Hours before seven people were found murdered inside a Palatine restaurant, police dismissed the concerns of two families worried about workers who didn't come home, the families said Monday.
Police even visited the Brown's Chicken & Pasta twice that night, first on the urging of a distraught father and later during a routine patrol, relatives said. But, they said, police never tried to go inside.
During that routine patrol, police saw the brother of one employee peering in a restaurant window and ordered him away, saying there was nothing to worry about, family members said.Nearly three hours passed between the first police visit and the discovery of the bodies early Saturday, according to interviews with the victims' families.
While investigators have not said what time the seven victims were shot, the revelations about the families' inquiries and police actions raise questions about possible missed opportunities in getting started on the investigation.
One family member also said he believes that the hours between the first worried call to police and the discovery of the bodies might have made the difference between life and death.

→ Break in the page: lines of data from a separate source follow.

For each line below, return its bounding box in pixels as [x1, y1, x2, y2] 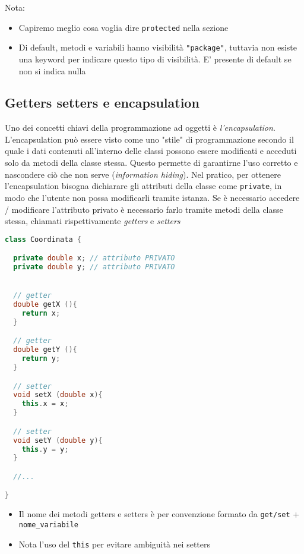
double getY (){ [13, 345, 77, 354]
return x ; [21, 309, 61, 318]
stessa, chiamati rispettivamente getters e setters [5, 215, 180, 227]
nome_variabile [18, 520, 79, 529]
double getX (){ [13, 300, 77, 309]
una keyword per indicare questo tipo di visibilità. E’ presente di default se [18, 52, 292, 65]
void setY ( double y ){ [13, 436, 103, 445]
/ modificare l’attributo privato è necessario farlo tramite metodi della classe [5, 203, 283, 215]
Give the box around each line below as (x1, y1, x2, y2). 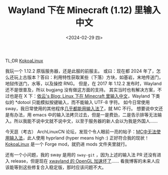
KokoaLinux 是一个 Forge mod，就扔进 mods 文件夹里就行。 (5, 141, 129, 147)
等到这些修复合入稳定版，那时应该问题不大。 (14, 164, 106, 170)
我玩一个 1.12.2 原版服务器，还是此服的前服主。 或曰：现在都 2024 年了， (5, 68, 156, 74)
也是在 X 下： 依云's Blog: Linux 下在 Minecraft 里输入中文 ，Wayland (9, 93, 150, 99)
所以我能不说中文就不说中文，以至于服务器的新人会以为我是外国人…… (14, 118, 158, 124)
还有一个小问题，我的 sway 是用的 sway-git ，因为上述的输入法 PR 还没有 (5, 151, 157, 157)
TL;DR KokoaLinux (5, 57, 44, 63)
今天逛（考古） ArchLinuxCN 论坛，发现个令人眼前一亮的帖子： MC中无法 (5, 128, 156, 134)
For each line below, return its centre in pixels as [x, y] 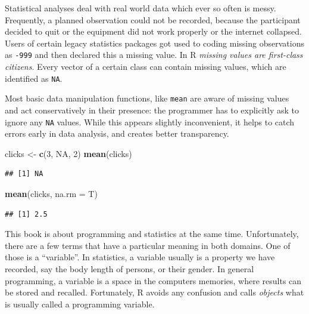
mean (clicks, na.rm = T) [51, 193]
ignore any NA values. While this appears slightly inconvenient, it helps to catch [150, 121]
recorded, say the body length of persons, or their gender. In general [129, 268]
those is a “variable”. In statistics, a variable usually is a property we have [140, 257]
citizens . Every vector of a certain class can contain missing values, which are [146, 67]
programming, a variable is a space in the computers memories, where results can [153, 280]
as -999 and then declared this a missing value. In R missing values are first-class [154, 55]
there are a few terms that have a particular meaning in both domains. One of [148, 245]
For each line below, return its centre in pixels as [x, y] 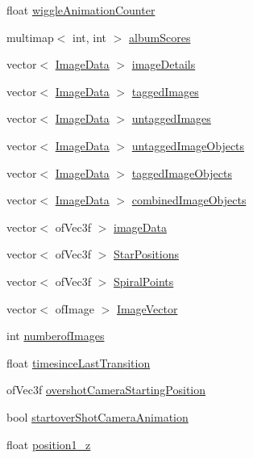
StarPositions [146, 254]
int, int [90, 37]
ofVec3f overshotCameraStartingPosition [106, 390]
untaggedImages [171, 118]
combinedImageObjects [189, 200]
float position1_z [49, 444]
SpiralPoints [144, 281]
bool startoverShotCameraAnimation [97, 416]
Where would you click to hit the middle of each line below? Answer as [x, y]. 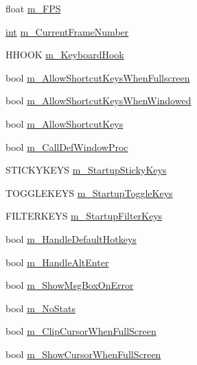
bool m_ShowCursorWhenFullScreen [83, 354]
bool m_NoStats [40, 308]
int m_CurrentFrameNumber [67, 31]
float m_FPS [33, 8]
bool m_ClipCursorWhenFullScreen [81, 331]
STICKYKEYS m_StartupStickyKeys [86, 170]
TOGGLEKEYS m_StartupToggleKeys [89, 192]
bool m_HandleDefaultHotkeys [71, 238]
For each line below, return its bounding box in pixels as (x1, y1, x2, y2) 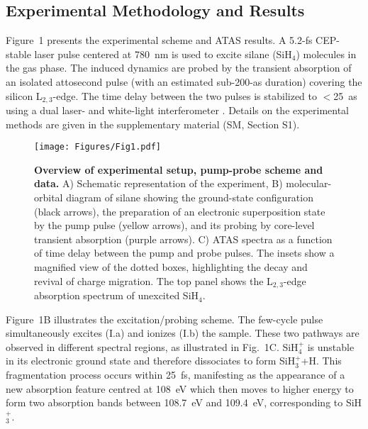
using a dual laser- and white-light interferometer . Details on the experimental (6, 103, 350, 118)
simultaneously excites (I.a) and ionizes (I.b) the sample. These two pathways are (6, 325, 359, 340)
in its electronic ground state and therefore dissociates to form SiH (6, 353, 296, 368)
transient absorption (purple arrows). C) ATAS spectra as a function (34, 231, 333, 246)
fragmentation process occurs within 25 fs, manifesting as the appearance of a (6, 367, 345, 382)
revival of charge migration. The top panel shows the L (34, 273, 273, 288)
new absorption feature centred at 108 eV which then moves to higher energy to (6, 381, 354, 396)
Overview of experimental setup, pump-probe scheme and (34, 162, 323, 177)
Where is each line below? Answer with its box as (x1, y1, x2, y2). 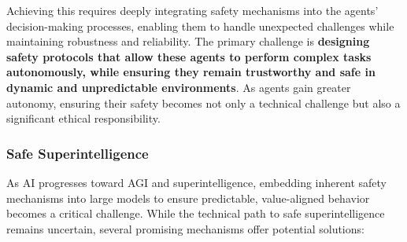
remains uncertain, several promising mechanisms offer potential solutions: (6, 220, 364, 236)
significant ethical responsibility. (6, 110, 161, 126)
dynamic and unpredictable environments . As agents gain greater (6, 79, 351, 95)
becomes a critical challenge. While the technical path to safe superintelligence (6, 205, 385, 222)
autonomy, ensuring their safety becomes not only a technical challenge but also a (6, 94, 401, 111)
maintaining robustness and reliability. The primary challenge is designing (6, 33, 370, 49)
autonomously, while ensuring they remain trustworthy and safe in (6, 64, 376, 80)
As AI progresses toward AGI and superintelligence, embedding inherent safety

"If someone was still living, gasping for breath, we might have saved his life," Emmanuel Castro, whose 16-year-old son Michael was killed in the massacre, said Monday. "I'm not saying they could have saved my Michael, but maybe they could have found one or two who could be saved."
At a news conference Monday, Cook County State's Atty. Jack O'Malley said: "We have no criticism of the police investigation. Obviously, we would have preferred it if the police could have discovered the crime while it was in progress or beforehand or 15 minutes afterward."
Palatine Deputy Chief Walt Gasior said that police have no record of contact with the family of Guadalupe Maldonado. Pedro Maldonado had gone to the restaurant at 1:30 a.m. Saturday to look for his brother but was shooed away by police, family members said, an hour before the police discovered the bodies.
The department is checking into allegations raised by the Castros, who first roused police around 11:45 p.m. Friday to check for problems at the restaurant but were told by an officer that everything was fine. The Castros, who met the officer at the restaurant a few minutes later, maintain that the officer never got out of his squad car to check the restaurant.
More than two hours later, when the Castros filed a formal missing-person report on their son, police returned to the restaurant, at 168 W. Northwest Hwy., they said. It was then that the bodies were discovered.
Castro and his wife, Epifania, publicly discussed their ordeal for the first time Monday in an interview.
The Castros said they were certain early on that something terrible had happened to their son when he didn't return to their Palatine home shortly after the restaurant's usual 9 p.m. closing time.
Michael Castro always called if he was going to be late, they said. Shortly after 11 p.m., his parents drove to the restaurant. It was dimly lighted and looked closed.
"There's no movement. There's no nothing," Emmanuel Castro recalled.
When they saw Michael's car and three others, they hoped that their son might have gone out to eat with his co-workers.
The Castros drove to a local McDonald's and a Subway restaurant, but they didn't find Michael.
They went home, hoping he would call, and watched television to while away the time. At 11:45 p.m., the missing youth's mother turned to her husband and asked, "What shall we do?"
He called police, then drove to the restaurant, pulling in behind the police car.
They said the officer drove around the building, but there still was no outward sign that anything was wrong.